Exercise description |
Select and copy out every line in the records containing "into".

Information |
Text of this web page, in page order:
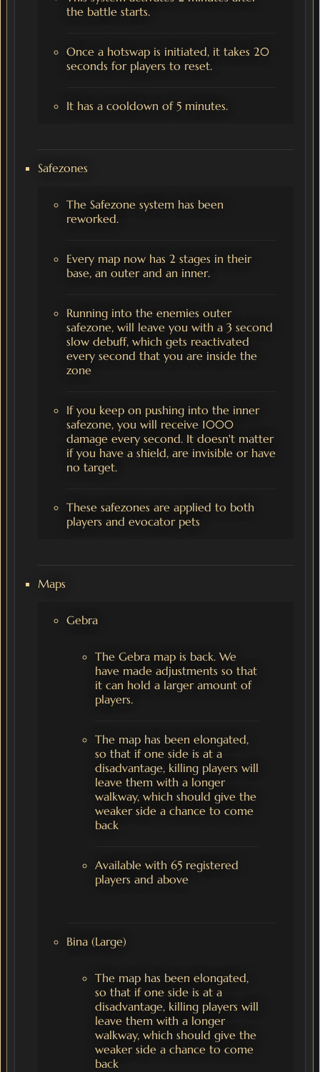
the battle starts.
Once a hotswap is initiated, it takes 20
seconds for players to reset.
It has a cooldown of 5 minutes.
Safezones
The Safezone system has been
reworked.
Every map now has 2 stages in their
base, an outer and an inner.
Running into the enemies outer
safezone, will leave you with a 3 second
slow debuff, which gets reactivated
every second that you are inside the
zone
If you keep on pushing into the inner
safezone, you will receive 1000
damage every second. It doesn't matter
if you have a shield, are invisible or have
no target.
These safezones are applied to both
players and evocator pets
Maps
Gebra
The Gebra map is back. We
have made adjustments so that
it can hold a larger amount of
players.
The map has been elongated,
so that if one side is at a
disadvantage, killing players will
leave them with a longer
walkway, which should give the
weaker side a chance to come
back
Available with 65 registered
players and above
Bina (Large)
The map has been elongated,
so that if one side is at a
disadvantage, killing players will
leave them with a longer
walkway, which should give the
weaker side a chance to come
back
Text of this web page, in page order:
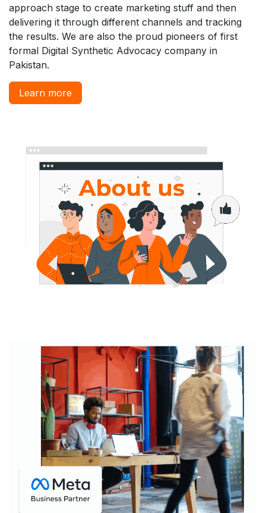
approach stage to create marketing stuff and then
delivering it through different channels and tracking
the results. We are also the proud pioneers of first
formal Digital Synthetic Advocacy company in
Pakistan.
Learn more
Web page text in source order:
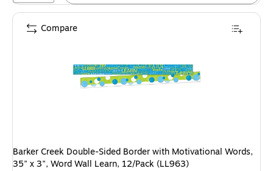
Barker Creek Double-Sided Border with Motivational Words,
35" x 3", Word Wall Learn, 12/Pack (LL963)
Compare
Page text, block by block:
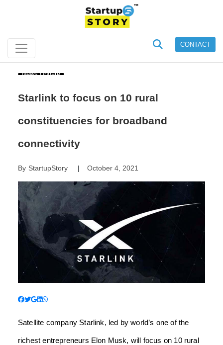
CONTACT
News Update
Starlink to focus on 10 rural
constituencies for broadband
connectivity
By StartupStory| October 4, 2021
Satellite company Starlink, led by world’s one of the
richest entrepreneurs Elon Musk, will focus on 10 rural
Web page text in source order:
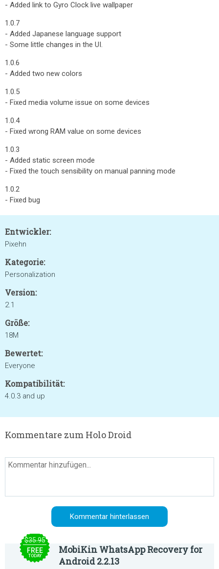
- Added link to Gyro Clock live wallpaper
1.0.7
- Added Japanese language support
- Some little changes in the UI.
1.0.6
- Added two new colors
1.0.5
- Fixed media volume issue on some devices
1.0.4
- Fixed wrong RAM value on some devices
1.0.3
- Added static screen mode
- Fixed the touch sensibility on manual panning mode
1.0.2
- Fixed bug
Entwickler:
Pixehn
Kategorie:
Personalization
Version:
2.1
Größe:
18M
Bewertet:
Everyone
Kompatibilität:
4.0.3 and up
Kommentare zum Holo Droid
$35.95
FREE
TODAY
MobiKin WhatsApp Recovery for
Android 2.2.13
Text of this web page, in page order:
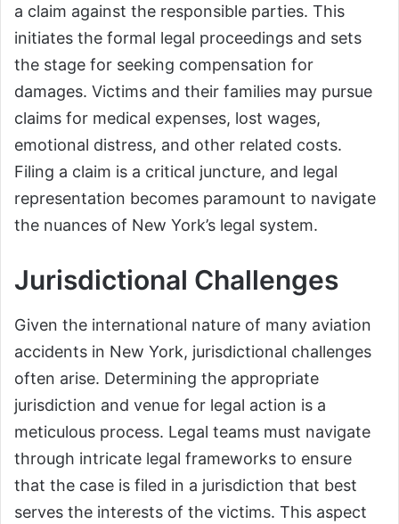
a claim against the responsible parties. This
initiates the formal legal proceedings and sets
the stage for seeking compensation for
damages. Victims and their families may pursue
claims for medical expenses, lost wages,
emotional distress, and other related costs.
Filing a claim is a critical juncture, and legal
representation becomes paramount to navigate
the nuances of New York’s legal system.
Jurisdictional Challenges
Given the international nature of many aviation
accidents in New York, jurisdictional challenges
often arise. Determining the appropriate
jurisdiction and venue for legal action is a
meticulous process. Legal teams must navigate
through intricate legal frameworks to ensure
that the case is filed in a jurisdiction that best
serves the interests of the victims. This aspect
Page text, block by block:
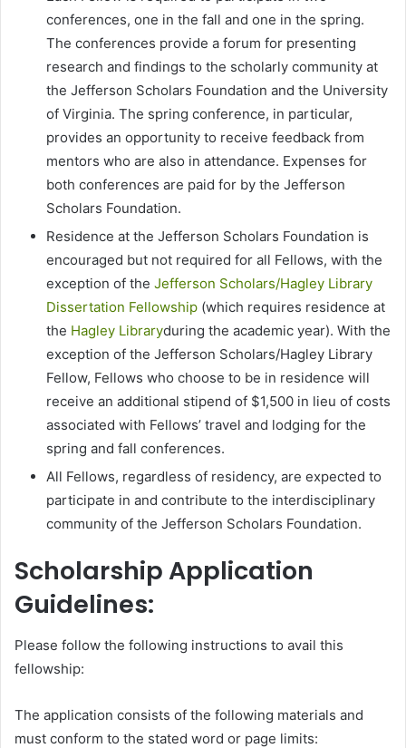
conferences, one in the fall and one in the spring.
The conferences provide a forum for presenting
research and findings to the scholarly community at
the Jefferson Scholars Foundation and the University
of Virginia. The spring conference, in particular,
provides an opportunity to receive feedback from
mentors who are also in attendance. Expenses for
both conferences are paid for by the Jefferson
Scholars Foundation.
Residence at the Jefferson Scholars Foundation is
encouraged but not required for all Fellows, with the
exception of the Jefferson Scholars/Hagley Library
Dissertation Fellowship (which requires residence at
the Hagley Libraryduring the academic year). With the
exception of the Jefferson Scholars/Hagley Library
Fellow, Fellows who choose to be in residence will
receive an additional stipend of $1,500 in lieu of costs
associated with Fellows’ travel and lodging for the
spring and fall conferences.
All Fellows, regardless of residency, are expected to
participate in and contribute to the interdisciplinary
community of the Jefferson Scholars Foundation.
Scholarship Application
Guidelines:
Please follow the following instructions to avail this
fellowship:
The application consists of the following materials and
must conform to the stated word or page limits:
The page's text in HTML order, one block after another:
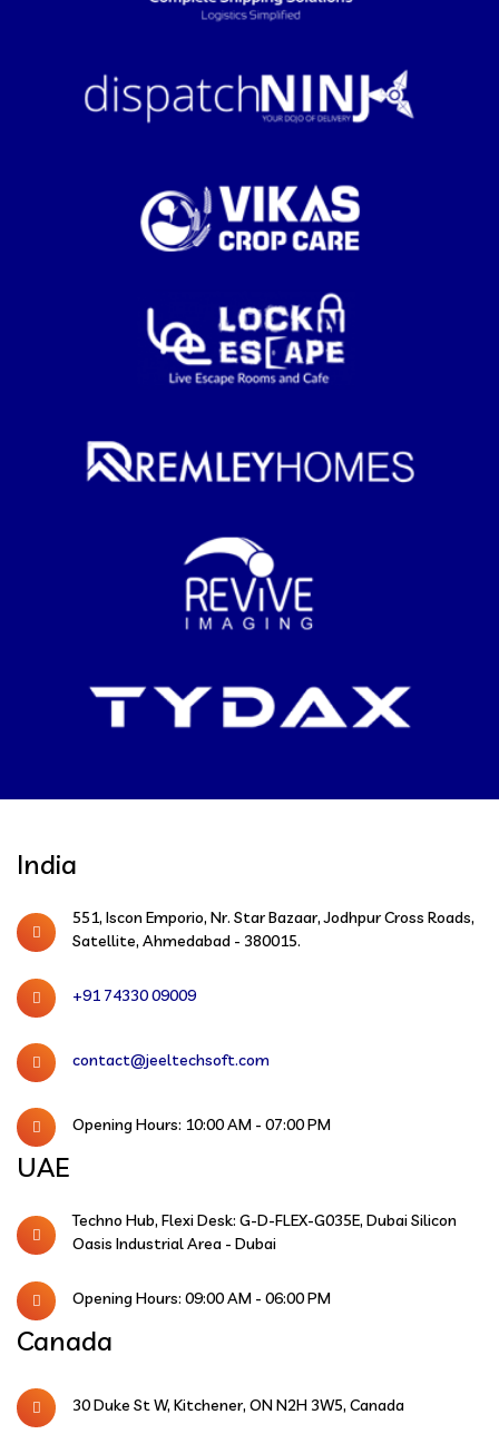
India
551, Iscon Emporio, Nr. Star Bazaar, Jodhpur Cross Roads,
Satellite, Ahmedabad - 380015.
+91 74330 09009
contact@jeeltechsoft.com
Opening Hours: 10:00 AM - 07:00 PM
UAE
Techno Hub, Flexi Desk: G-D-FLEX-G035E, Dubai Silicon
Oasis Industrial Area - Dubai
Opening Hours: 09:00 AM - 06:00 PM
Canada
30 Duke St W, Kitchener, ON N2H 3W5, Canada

Result for this exercise |
Running into the enemies outer
If you keep on pushing into the inner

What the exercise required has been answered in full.